Is your bucket public? I was following the guide to set up a worker instead of a page rule because I have a private b2 bucket. How to allow Cloudflare to fetch content from a Backblaze B2 private bucket – Backblaze Help

It is indeed public. I wonder if the worker isn’t returning all the headers. Can you try fetching your config with curl to see what is returned?

curl -I https://mydomain/file/mybucket/config

HTTP/2 200 
date: Wed, 18 Jan 2023 18:53:46 GMT
content-type: text/html
cf-ray: 78b9890e9b19dbb2-LAX
report-to: {"endpoints":[{"url":"https:\/\/a.nel.cloudflare.com\/report\/v3?s=hSffh05gnfoCWggb0BWAbA3DuKaix2cxKMh8sJT790vwQ%2F4tN32PthXEFCHGsb0pTtUCTjCrZoA2akoHzPIlYhJQkANLP3k77EJ5tCnhxda07S0gmFwRr9u7lT2lxu3x8Q%3D%3D"}],"group":"cf-nel","max_age":604800}
nel: {"success_fraction":0,"report_to":"cf-nel","max_age":604800}
server: cloudflare
alt-svc: h3=":443"; ma=86400, h3-29=":443"; ma=86400

Not sure on the details but a 200 should be good, right? Edit: Well, actually no, this is CF content, not duplicacy config. Hm

200 is good, but the content-type is wrong. Mine is application/octet-stream.
What’s the actual content look like? I’d guess that your worker isn’t configured appropriately, but I don’t have any experience to troubleshoot that. I didn’t purse using a private bucket as I already had the public version.

Is there any reason you went with a public bucket, or rather is there any disadvantage to it?
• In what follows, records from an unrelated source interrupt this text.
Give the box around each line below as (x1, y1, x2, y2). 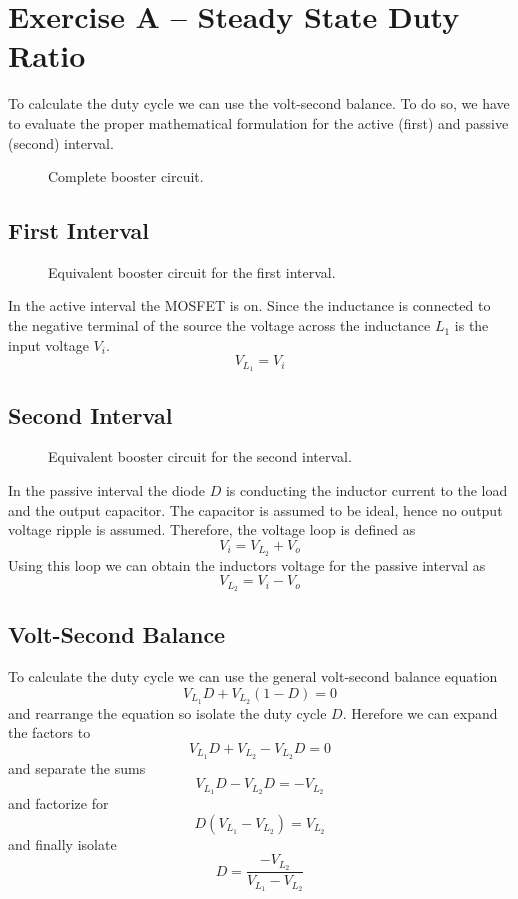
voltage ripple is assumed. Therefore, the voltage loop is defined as (8, 519, 416, 540)
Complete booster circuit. (48, 166, 204, 187)
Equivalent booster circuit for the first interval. (48, 261, 336, 282)
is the (454, 315, 489, 336)
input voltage (8, 334, 89, 355)
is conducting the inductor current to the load (225, 479, 508, 500)
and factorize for (8, 793, 109, 814)
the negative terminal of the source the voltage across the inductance (8, 315, 431, 336)

I’m using a key encryption within duplicacy so if this is easier, perhaps I’ll leverage a public bucket.

I had already been using a public bucket because… yeah. It’s just how I set it up in the first place and everything is already encrypted so I haven’t seen the need to make any changes. The one disadvantage is I think it’s technically possible for someone to discover the B2 URLs and run up my bill by exfiltrating data. I have caps in place to catch that before it gets out of control and I don’t really see it as the most likely attack, but it’s at least possible.

The other “image hosting” method is also intriguing, so if I get it working by that route (with and without private buckets and workers) I’ll post my findings.